Although I was not posting on the blog over the summer, it doesn’t mean that I wasn’t writing. It seems as though I am constantly writing. I do write a lot of Facebook posts, often many more than I should. I also write little stories and thoughts down in a journal. I’ll admit though, that recently the journal has been nearly as neglected as the blog.
But I am always writing in my head.
As I drive, I write little commentaries in my imagination about the scenery, the weather, the other drivers. If I am waiting in line at a store, I write little dialogues in my head for the people I see and little vignettes around the observations I make as I shop. At work, when things get slow, I daydream about how I could write about the people I deal with, in a way that would maintain confidentiality and professionalism.
Unfortunately, very little of that great writing has ever made it to a computer screen, let alone a page. It always sounds so much better in my head. When it is put down in black and white, it seems to lose something.
So I don’t write much.
And I think a lot.
The other day, a coworker and I were on a long road trip together to see a client. The coworker and I know each other fairly well, although I wouldn’t say we are exactly friends. We don’t see each other outside of work or work-related activities.
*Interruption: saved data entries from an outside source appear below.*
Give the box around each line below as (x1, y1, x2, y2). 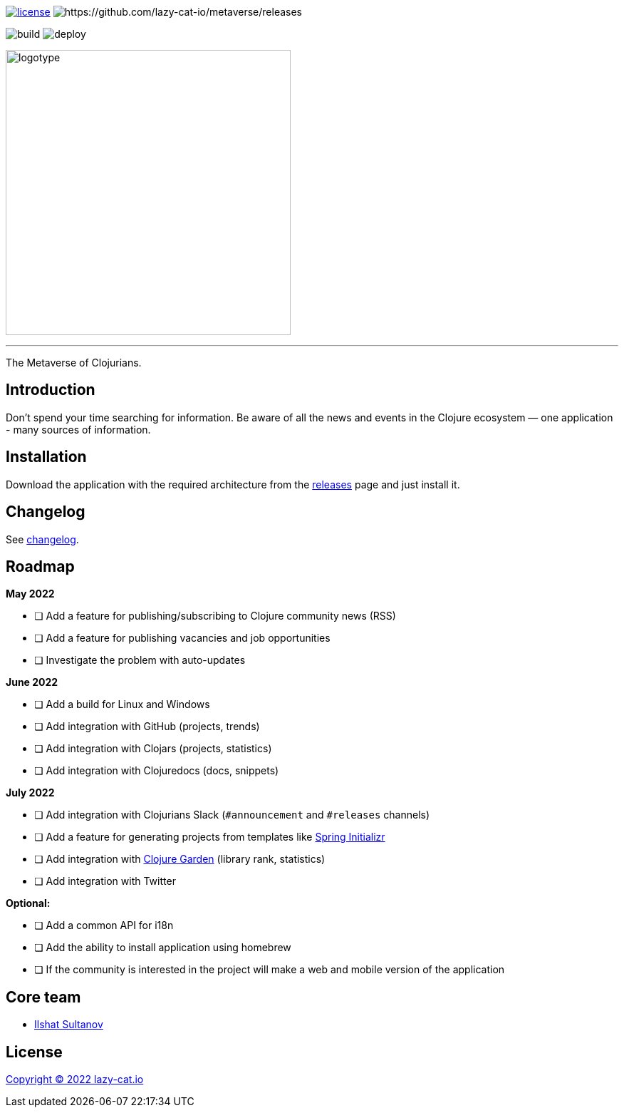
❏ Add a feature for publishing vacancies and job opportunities (34, 632, 331, 645)
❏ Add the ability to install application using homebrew (34, 941, 291, 954)
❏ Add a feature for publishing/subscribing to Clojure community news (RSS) (34, 610, 396, 622)
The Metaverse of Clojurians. (6, 357, 142, 369)
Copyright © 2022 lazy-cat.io (6, 1073, 144, 1086)
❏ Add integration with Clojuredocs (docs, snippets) (34, 764, 279, 777)
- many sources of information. (6, 423, 151, 436)
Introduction (6, 381, 95, 399)
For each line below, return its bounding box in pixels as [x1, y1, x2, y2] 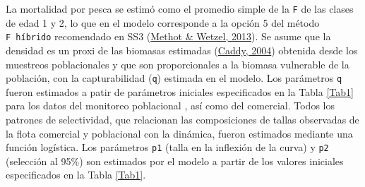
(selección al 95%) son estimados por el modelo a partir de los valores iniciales [6, 153, 344, 168]
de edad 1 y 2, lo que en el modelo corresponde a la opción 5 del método [6, 15, 320, 30]
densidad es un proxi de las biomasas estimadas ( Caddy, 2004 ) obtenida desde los [6, 42, 358, 57]
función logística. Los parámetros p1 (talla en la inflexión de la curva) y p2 [6, 140, 329, 155]
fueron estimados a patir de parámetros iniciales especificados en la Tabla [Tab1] [6, 84, 354, 99]
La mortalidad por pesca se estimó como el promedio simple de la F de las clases [6, 1, 354, 16]
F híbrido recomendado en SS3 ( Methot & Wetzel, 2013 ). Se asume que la [6, 29, 331, 44]
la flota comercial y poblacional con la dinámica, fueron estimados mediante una [6, 126, 353, 140]
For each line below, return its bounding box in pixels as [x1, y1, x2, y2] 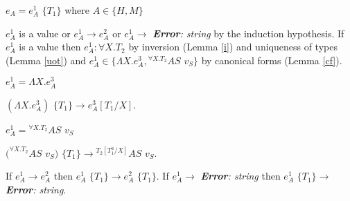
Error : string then [200, 169, 281, 183]
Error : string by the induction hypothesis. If [152, 26, 344, 40]
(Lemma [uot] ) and [6, 52, 87, 67]
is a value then [19, 39, 81, 54]
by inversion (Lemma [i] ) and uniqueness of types [128, 39, 338, 54]
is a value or [19, 26, 71, 40]
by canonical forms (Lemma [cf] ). [201, 52, 342, 67]
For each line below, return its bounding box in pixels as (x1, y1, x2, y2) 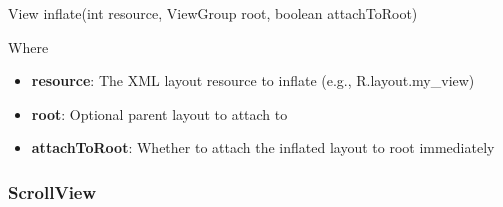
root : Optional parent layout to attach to (31, 103, 288, 124)
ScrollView (8, 179, 97, 204)
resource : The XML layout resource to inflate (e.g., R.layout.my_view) (31, 70, 475, 91)
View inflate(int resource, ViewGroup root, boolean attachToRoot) (8, 3, 418, 23)
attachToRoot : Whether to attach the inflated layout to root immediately (31, 137, 495, 158)
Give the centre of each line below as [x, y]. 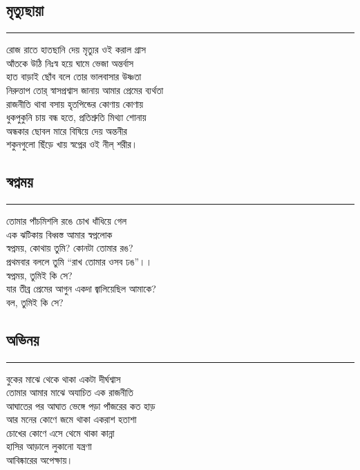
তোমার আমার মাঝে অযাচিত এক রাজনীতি [70, 392]
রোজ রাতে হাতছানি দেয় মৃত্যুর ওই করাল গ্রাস [76, 49]
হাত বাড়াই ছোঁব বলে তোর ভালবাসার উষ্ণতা [74, 76]
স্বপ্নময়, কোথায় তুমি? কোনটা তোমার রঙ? [70, 248]
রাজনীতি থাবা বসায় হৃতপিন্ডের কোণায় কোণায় [75, 103]
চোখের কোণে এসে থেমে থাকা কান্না [60, 432]
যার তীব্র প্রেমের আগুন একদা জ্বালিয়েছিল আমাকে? [81, 289]
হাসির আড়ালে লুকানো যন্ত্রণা [49, 446]
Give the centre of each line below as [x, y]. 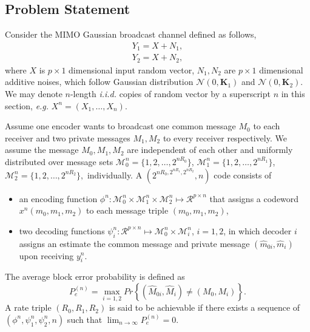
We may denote [34, 93]
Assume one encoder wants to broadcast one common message [120, 126]
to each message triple [127, 210]
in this [293, 93]
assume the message [42, 150]
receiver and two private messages [68, 137]
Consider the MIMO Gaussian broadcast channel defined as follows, [131, 34]
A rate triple [28, 307]
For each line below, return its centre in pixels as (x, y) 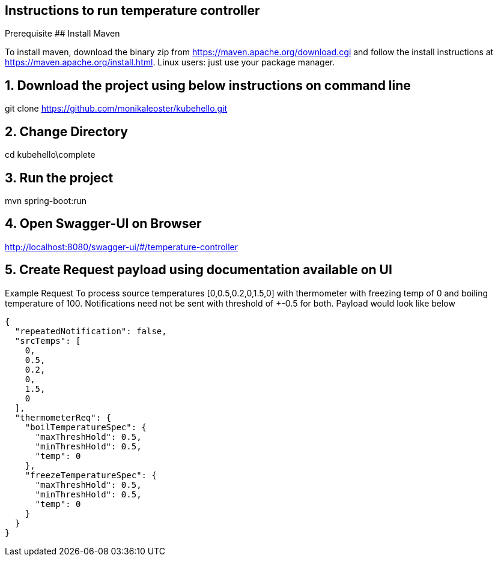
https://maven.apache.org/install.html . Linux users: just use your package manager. (170, 62)
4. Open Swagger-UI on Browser (103, 224)
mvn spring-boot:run (46, 200)
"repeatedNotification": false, (91, 331)
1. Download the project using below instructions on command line (208, 85)
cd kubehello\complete (50, 155)
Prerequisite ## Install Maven (62, 34)
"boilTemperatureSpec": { (86, 427)
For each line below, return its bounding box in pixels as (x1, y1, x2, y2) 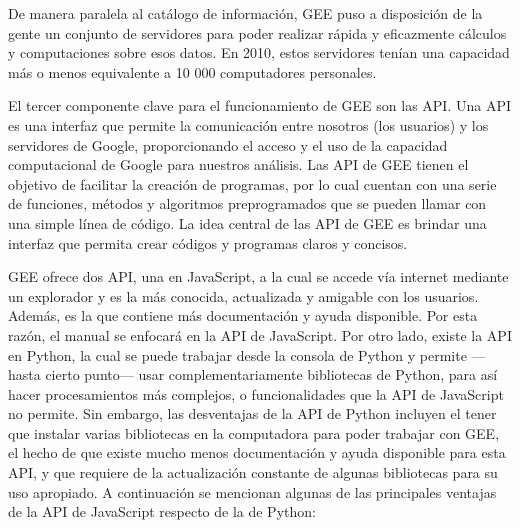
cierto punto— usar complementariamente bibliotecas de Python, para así (45, 364, 498, 385)
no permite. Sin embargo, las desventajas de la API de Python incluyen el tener (8, 403, 497, 424)
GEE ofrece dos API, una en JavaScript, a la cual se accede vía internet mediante (8, 266, 509, 287)
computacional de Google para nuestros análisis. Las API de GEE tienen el (8, 154, 469, 175)
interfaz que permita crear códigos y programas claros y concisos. (8, 232, 408, 253)
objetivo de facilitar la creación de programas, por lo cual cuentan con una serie (8, 173, 497, 194)
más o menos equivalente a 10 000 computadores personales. (8, 61, 377, 82)
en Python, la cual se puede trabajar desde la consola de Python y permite (8, 344, 467, 365)
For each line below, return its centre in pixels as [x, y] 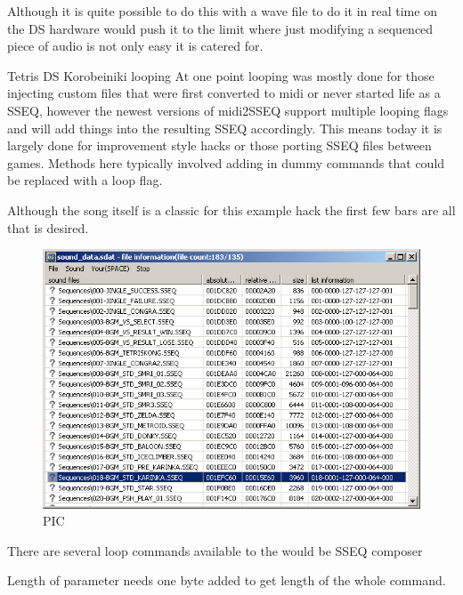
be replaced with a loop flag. [85, 180]
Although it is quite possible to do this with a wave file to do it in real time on [222, 11]
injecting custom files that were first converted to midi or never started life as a [224, 93]
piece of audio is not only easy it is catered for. [135, 46]
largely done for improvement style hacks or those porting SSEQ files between [219, 145]
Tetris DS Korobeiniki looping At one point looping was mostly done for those [221, 75]
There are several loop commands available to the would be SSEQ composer [215, 550]
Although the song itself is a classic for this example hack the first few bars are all [231, 209]
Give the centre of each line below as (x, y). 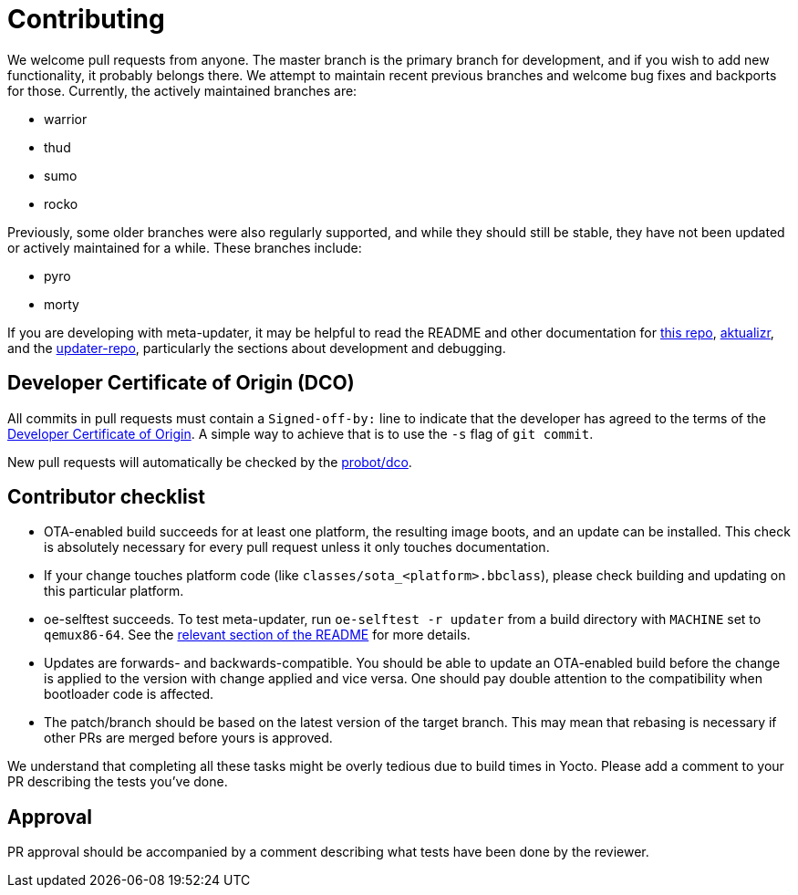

To see us, it would not seem likely that we would have much in common. She is Latina, born in Ecuador, adopted as an infant and raised as an only child in a Minnesota family. I am WASP, born in the Midwestern United States. I would guess her age at mid-thirties. I am *ahem* NOT in my mid- (or even late, late) thirties. She worked as a police officer before going into social work. She then joined our office. I was an anti-authoritarian, not quite a hippie, young adult. I still don’t like “big brother”.
Somehow, we managed to fill 7 hours in a car together with conversation.
It didn’t get boring.
But if I were to have written the scene in my head, I would have been hard-pressed to figure out how it all would have worked. Even looking back on it, I am not sure as to exactly what we discussed, or how we managed to make that time pass with conversation.
It would be hard for me to transfer our actual conversation to the black and white words of the computer screen. Even in my head I have a hard time recreating it.
Maybe I am going to have the start turning on my phone’s recorder in order to have any chance of capturing the real world and recreating it in written words.
I can’t even begin to tell you how many of my very best pieces have vanished into my head. At the moment I had two of them ready to go.. and now that I have time to write… gone.
By: Sank on September 27, 2015
at 6:25 pm
I know! It is a bit like going into the kitchen and not remembering why I came in there. It takes a while, but sometimes it comes back to me. It never is quite as wonderful as it was in my head, though.
By: chlost on October 7, 2015
at 12:50 pm
YES! I am constantly writing in my head, too, and despairing over moments lost to memory and how impossible it can be to capture a very particular moment. The more I try to write, the more I admire writers.
By: Jocelyn on October 9, 2015
at 11:22 pm
I write in my head as well – many blog posts (not the travelogues, though) get written first in my head.